Report this Comment On February 22, 2009, at 11:35 AM, ReillyDiefenbach wrote: Investing in stocks is ALWAYS a gamble.


Report this Comment On February 22, 2009, at 12:01 PM, truthisntstupid wrote: True. But is my investing for dividends in companies like P&G and PEP and various utilities gambling to the same extent as people trying to capitalize on short-term price movements? I read the "Intelligent Investor" and like the mental perspective of taking the view that I'm buying "a piece of a business" instead of a number whose volatility might give me a profit. Love Ben Graham for the mental aspect of what that book teaches yet I'm not really a "value investor."

I'm more of a dividend investor that believes in the ownership viewpoint that Ben Graham teaches


On February 23, 2009, at 2:19 PM, Ecomike wrote: I stayed out of the market for 20 years, got back in in October as I started to see stocks on sale. So far I have been up, down and even, right now about even, which means I am holding about twice as much stock as I had 4 months ago. I sold NCX today at 300% profit on an Arab (Dudais, UAE?) Take over, taking it private at a 300% premium over last weeks closing pricing. They are buying and we are selling. SIRI got a private (Non-gov) bail out last week, stock tripled in one day. Trick is buy stocks that get hammered huge.

I feel pretty good as I am even with my peak value from last year as of today, with the market at a new bottom.


Report this Comment On February 27, 2009, at 3:15 PM, kpmom wrote: See when I see things like this, I wonder why I ever subscribed to the Motley Fool publications, and am glad I canceled my subscriptions. Y'all rode your stocks down 40%, 50%, 60%, and MORE??? Why????

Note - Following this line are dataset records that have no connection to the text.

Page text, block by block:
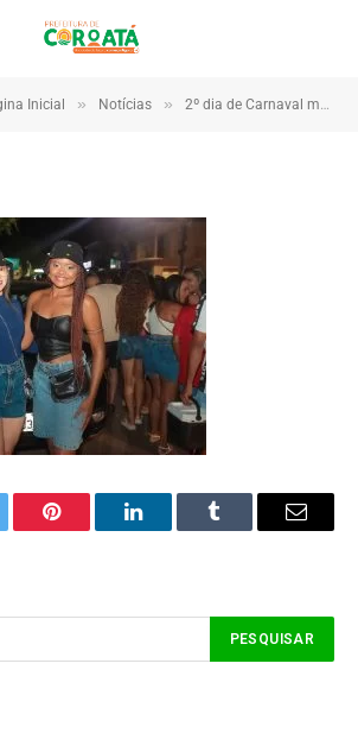
Inicial » Notícias » 2º dia de Carnaval movimenta Coroatá com muita animação e grande público
Pinterest LinkedInTumblr Email
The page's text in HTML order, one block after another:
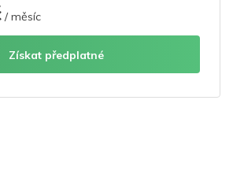
/ měsíc
Získat předplatné
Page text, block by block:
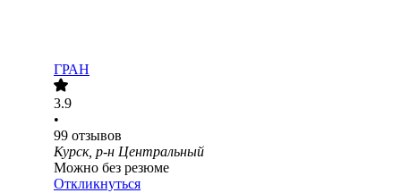
ГРАН
3.9
•
99 отзывов
Курск, р-н Центральный
Можно без резюме
Откликнуться
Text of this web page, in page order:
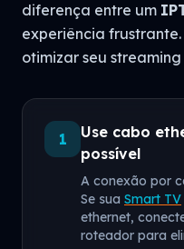
diferença entre um
experiência
otimizar seu
1
Use cabo
possível
A conexão por
Se sua Smart TV
ethernet,
roteador para
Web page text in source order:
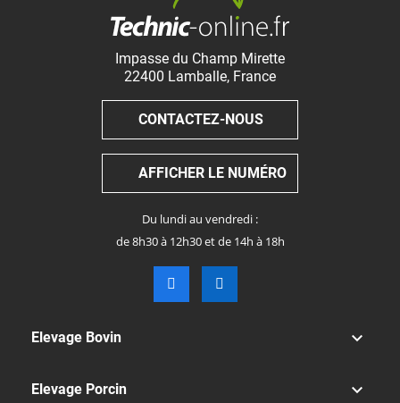
Impasse du Champ Mirette
22400 Lamballe, France
CONTACTEZ-NOUS
AFFICHER LE NUMÉRO
Du lundi au vendredi :
de 8h30 à 12h30 et de 14h à 18h
Elevage Bovin 
Elevage Porcin 
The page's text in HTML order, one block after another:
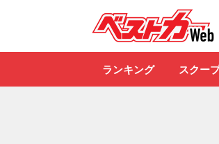
ランキング スクー
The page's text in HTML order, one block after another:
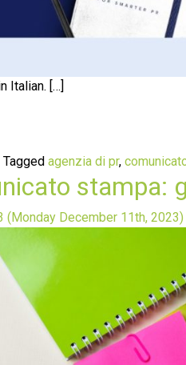
Italian. […]
Tagged agenzia di pr,
stampa:
(Monday December 11th, 2023)
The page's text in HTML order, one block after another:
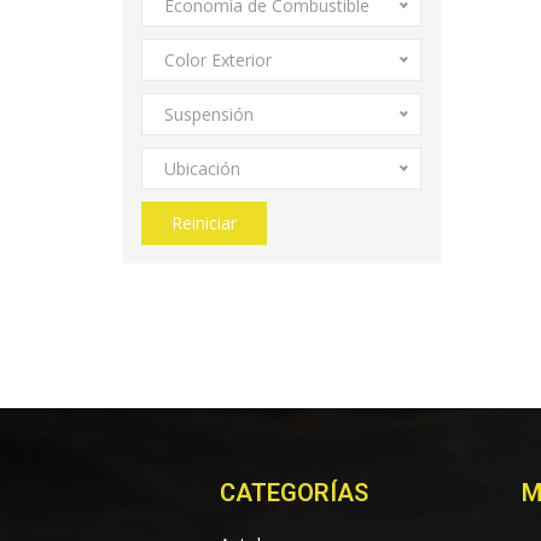
Economía de Combustible
Color Exterior
Suspensión
Ubicación
Reiniciar
CATEGORÍAS
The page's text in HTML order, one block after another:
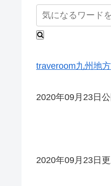
traveroom九州地方
2020年09月23日
2020年09月23日
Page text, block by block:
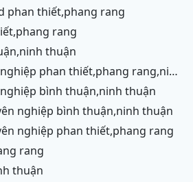
phan thiết,phang rang
rang
thuận
nghiệp bình thuận,ninh thuận
nghiệp bình thuận,ninh thuận
nghiệp phan thiết,phang rang
rang
thuận
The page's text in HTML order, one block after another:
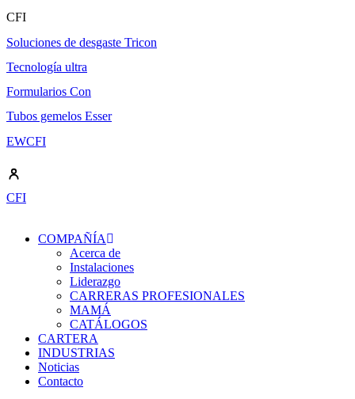
Ir
contenido
CFI
Soluciones de desgaste Tricon
Tecnología ultra
Formularios Con
Tubos gemelos Esser
EWCFI
CFI
COMPAÑÍA
Acerca de
Instalaciones
Liderazgo
CARRERAS PROFESIONALES
MAMÁ
CATÁLOGOS
CARTERA
INDUSTRIAS
Noticias
Contacto

And you guys have the nerve to CHARGE for your "reccomendations"? This is the problem with the MF's "buy and hold" forever mentality. Do you realize how long it will take to make those losses up (if ever), never mind moving ahead? I follow IBD's reccomendation to cut all losses at 7-8%. And don't tell me about Buffett's buy and hold strategy. He's a zillionaire. Most of the rest of us are not. Shame on you all for not advising your follows to PRESERVE CAPITAL at all costs. For we workin' stiffs it's the name of the game


Report this Comment On February 27, 2009, at 3:56 PM, JoeyBallz wrote: Hey whiney guys that are bitching about losing their money on stock recommendations from Fool. Just because they each recommend a stock to buy each month doesn't mean that you should go out right then and there and buy it. There are dozens of underlying factors that you need to consider before just buying whatever a newsletter says (No, I'm not going to explain them to you, go read a book). If you've been buying every recommendation they've given you for the past year, you're going to be down 50% from where you started. That's what happens in a recession. The knife is still falling and will continue to until the nation regains confidence. If you try to catch a falling knife when it's got a heavy weight behind it, you're going to get cut... well your money is at least. If you think just because they recommend a stock that means you're going to make money on it right away or in the middle of a recession you're either retarded, a Hillbilly that never finished getting their GED or you just shouldn't be investing at all. These recommendations are mostly stocks to buy and HOLD so that once a bull market makes a comeback (who knows when that will be), these stocks will rebound better than most stocks out on the market (If you haven't checked, their recommendations are doing much better than the market itself). Don't blame because you don't understand the basic concepts of investing. If stocks give you too much of a tummy ache and you're selling them once you've already lost 50% of your money try out some nice mutual funds or ETFs.

P.S. If you still want to go on and make blind thoughtless investments, please be my guest. You're only helping me build my own wealth. Happy trading! :-)


Report this Comment On February 27, 2009, at 4:48 PM, truthisntstupid wrote: I can't hope to say it better than joeybalz

most of you whiners had no business subscribing to a newsletter til you first invested that same money in a copy of "The Intelligent Investor", some good books on dividend investing, and maybe at least a first-year college textbook on accounting principles.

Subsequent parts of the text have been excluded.